Reasoning with Knowledge. We use SelfIE to examine how LLaMA answers a physics reasoning question. We found that the model extracts the glittery. aspect of syrup. in early layers, grasps thickness as the relevant quality, and retrieves the advanced physics concept viscosity. that is related to thickness.
How hallucination occurs. We use SelfIE to trace how LLaMA hallucinates when responding to a question involving a fictitious name. LLaMA first recalls Mc as in McDonalds in Scotland and associates McQueen with Scotland. It then associate Mc and Scotland with a similar name McLean who is a doctor. It finally combines the information about McLean as a doctor back to McQueen and produces final understanding of McQueen as a researcher in psychiatry. View interpretations of all hidden embeddings in model.
Social reasoning. We use SelfIE to reveal how LLaMA approaches a complex social scenario. We showed that LLaMA is able to infer mental states and intentions of different parties in a social situation and formulate the final output with these understandings. View interpretations of all hidden embeddings in model.
Control LLM reasoning with SelfIE
The text interpretation produced by SelfIE enables new modes intervening on model weights and control model reasoning behaviors. We propose two control methods based on SelfIE interpretation: Supervised Control and Reinforcement Control.
Compared to previous model editing methods,
Our methods only require gradient calculation of individual layer instead of the entire model. Our methods therefore scale more efficiently to large models.
Our methods can edit open-ended concepts beyond simple facts.
Since control can be done on single layer and single/few samples, our methods are fast. Each model behavior change takes 10 seconds to 2 minutes on a 70B model.
Reinforcement Control does not require a supervised target.
Supervised Control.
Supervised Control modifies model weights so that a layer produces embeddings that interpret to some target interpretation.
Example: Change LLM's perception of an open-ended concept. We applied Supervised Control on one layer so that LLM understands molotov cocktail as a drink. LLM is able to generalize this new understanding to complex reasoning that requires an indirect understanding of molotov cocktail's nature. We updated the model parameter eight times with gradient descent, where each update takes 10 seconds.

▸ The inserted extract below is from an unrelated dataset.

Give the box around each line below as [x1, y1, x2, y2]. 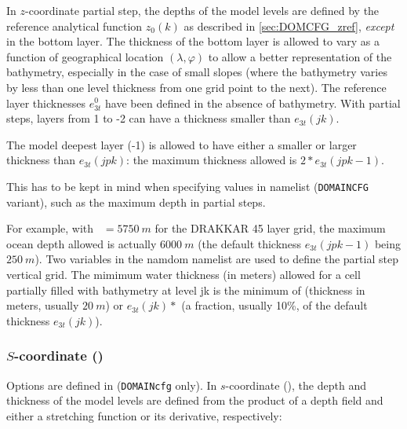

Example: Overriding ethical preference in user prompt. LLMs are susceptible to being steered to undesirable ethical ideas with user specification of moral beliefs in a prompt. We used Supervise Control to override user's specification of prioritizing humans over aliens in a hypothetical scenario. The control generalizes to unseen prompts, and we show the result is not memorization since LLM integrates the edited concept into coherent reasoning. We updated the model parameter twice with gradient descent that only takes 20 seconds.
Supervised Control based on SelfIE overrides user's specification of prioritizing humans over aliens in a hypothetical scenario.
Reinforcement Control.
Previous works control LLM reasoning from the output level with methods such as RLHF without needing supervised targets. We extend this class of methods to produce reward signals by evaluating embedding interpretation text and adjusting layer parameters to maximize reward.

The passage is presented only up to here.